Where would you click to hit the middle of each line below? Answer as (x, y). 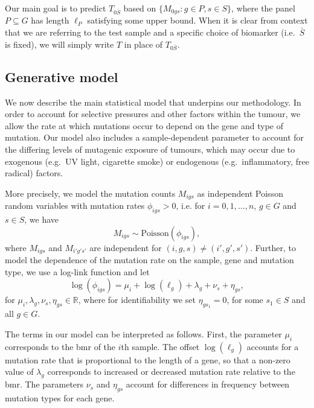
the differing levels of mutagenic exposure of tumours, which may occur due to (150, 149)
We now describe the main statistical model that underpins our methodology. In (153, 102)
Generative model (62, 76)
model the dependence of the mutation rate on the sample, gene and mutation (149, 260)
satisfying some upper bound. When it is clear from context (197, 20)
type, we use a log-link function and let (77, 271)
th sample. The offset (160, 346)
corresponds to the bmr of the (60, 346)
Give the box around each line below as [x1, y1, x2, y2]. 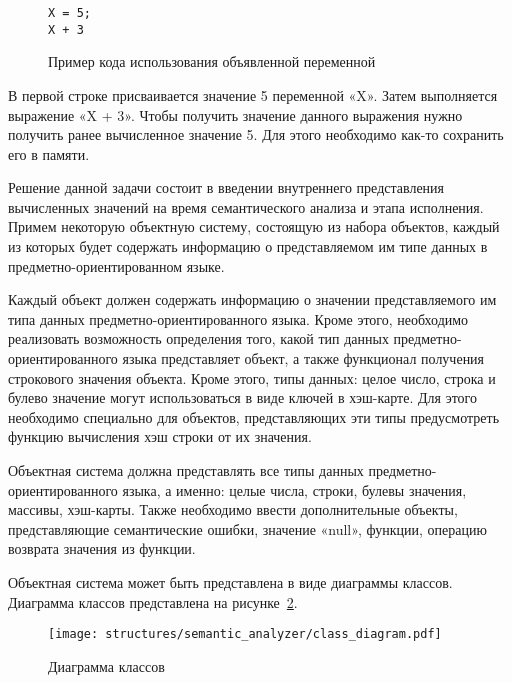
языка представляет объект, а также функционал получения [122, 348, 485, 369]
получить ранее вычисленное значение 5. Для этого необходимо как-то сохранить [8, 124, 504, 145]
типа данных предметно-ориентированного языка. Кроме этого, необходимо [8, 308, 469, 329]
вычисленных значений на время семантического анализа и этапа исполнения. [8, 196, 484, 217]
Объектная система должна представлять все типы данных [8, 460, 364, 480]
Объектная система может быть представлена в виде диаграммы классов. [8, 571, 453, 592]
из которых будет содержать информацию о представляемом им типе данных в [8, 236, 488, 257]
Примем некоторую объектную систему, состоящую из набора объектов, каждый [8, 216, 500, 237]
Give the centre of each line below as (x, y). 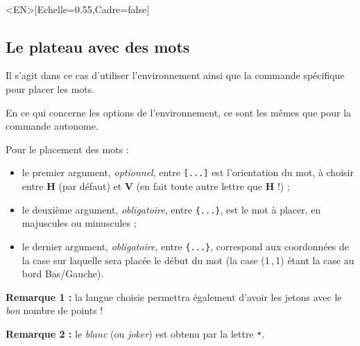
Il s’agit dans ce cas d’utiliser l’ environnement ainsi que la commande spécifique (175, 75)
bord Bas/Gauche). (63, 274)
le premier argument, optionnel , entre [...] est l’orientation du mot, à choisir (188, 172)
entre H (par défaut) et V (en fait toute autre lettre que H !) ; (156, 186)
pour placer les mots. (50, 88)
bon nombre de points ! (54, 310)
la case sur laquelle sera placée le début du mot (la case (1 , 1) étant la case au (188, 260)
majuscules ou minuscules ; (79, 223)
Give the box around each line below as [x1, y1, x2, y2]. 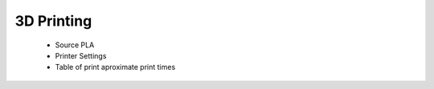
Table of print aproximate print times [55, 63, 176, 72]
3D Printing [14, 12, 92, 30]
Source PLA [55, 40, 95, 50]
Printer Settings [55, 51, 107, 60]
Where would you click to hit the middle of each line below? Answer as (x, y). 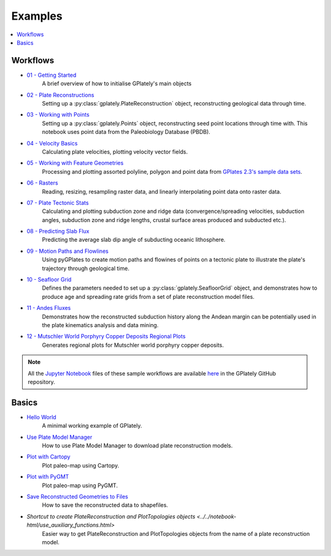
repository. (41, 382)
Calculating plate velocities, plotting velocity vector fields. (115, 152)
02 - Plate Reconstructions (60, 95)
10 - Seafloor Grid (49, 280)
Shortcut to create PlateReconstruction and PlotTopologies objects (111, 516)
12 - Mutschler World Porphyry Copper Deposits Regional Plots (106, 336)
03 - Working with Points (58, 115)
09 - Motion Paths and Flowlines (67, 251)
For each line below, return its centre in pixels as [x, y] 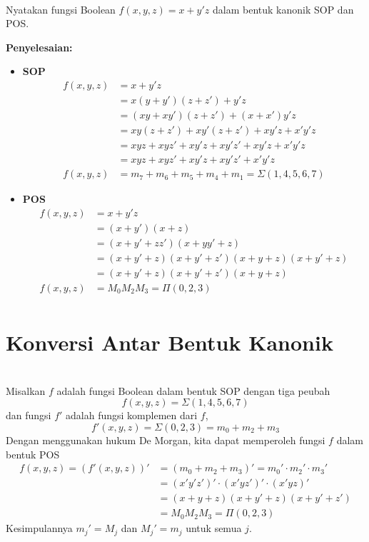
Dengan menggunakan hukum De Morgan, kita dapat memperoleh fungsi [166, 440]
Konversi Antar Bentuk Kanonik [170, 342]
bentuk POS [33, 454]
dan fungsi [29, 415]
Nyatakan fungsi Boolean [61, 9]
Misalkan [26, 390]
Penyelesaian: [39, 47]
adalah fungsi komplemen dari [132, 415]
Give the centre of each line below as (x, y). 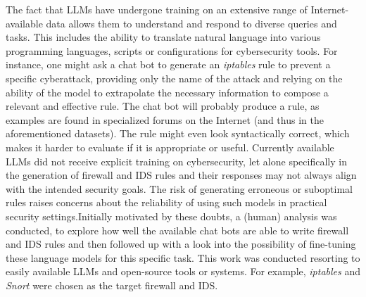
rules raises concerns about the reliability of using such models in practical (166, 202)
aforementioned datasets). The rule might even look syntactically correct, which (178, 133)
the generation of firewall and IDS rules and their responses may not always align (181, 175)
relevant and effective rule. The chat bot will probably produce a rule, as (163, 106)
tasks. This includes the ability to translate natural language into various (163, 37)
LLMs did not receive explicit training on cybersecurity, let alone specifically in (176, 161)
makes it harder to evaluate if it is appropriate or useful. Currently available (170, 147)
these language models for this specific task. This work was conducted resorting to (183, 257)
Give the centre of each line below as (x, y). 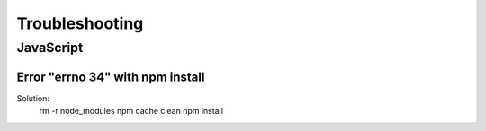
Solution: (33, 98)
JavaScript (50, 48)
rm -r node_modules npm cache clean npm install (131, 111)
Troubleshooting (80, 23)
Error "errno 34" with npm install (111, 77)
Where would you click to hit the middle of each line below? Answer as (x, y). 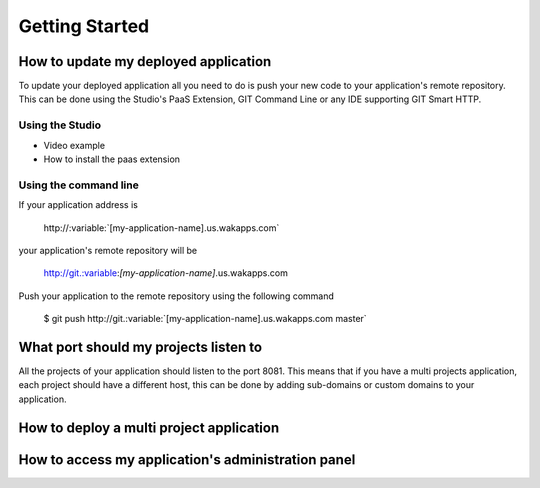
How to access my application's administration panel (187, 459)
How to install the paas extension (111, 159)
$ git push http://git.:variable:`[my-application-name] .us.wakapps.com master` (205, 319)
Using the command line (78, 185)
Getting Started (84, 26)
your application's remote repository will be (108, 250)
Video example (74, 145)
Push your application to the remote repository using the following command (176, 296)
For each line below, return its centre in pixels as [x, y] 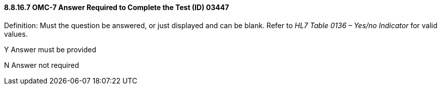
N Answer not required [42, 65]
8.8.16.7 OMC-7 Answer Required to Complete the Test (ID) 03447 [117, 7]
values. [16, 34]
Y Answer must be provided [50, 49]
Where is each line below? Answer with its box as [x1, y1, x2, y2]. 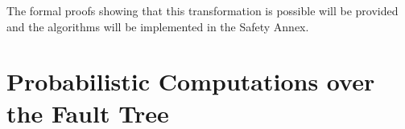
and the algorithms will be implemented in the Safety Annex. [6, 18, 309, 34]
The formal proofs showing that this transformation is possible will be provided [6, 2, 399, 18]
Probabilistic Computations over [6, 65, 375, 98]

### What to produce
Transcribe, exactly and without pictures, everything in the data from the line with "Generative model (62, 76)" down to the line with "Объектная система может", both included.

### Your solution
Generative model (62, 76)
model the dependence of the mutation rate on the sample, gene and mutation (149, 260)
satisfying some upper bound. When it is clear from context (197, 20)
type, we use a log-link function and let (77, 271)
th sample. The offset (160, 346)
corresponds to the bmr of the (60, 346)
Give the box around each line below as [x1, y1, x2, y2]. 
языка представляет объект, а также функционал получения [122, 348, 485, 369]
получить ранее вычисленное значение 5. Для этого необходимо как-то сохранить [8, 124, 504, 145]
типа данных предметно-ориентированного языка. Кроме этого, необходимо [8, 308, 469, 329]
вычисленных значений на время семантического анализа и этапа исполнения. [8, 196, 484, 217]
Объектная система должна представлять все типы данных [8, 460, 364, 480]
Объектная система может быть представлена в виде диаграммы классов. [8, 571, 453, 592]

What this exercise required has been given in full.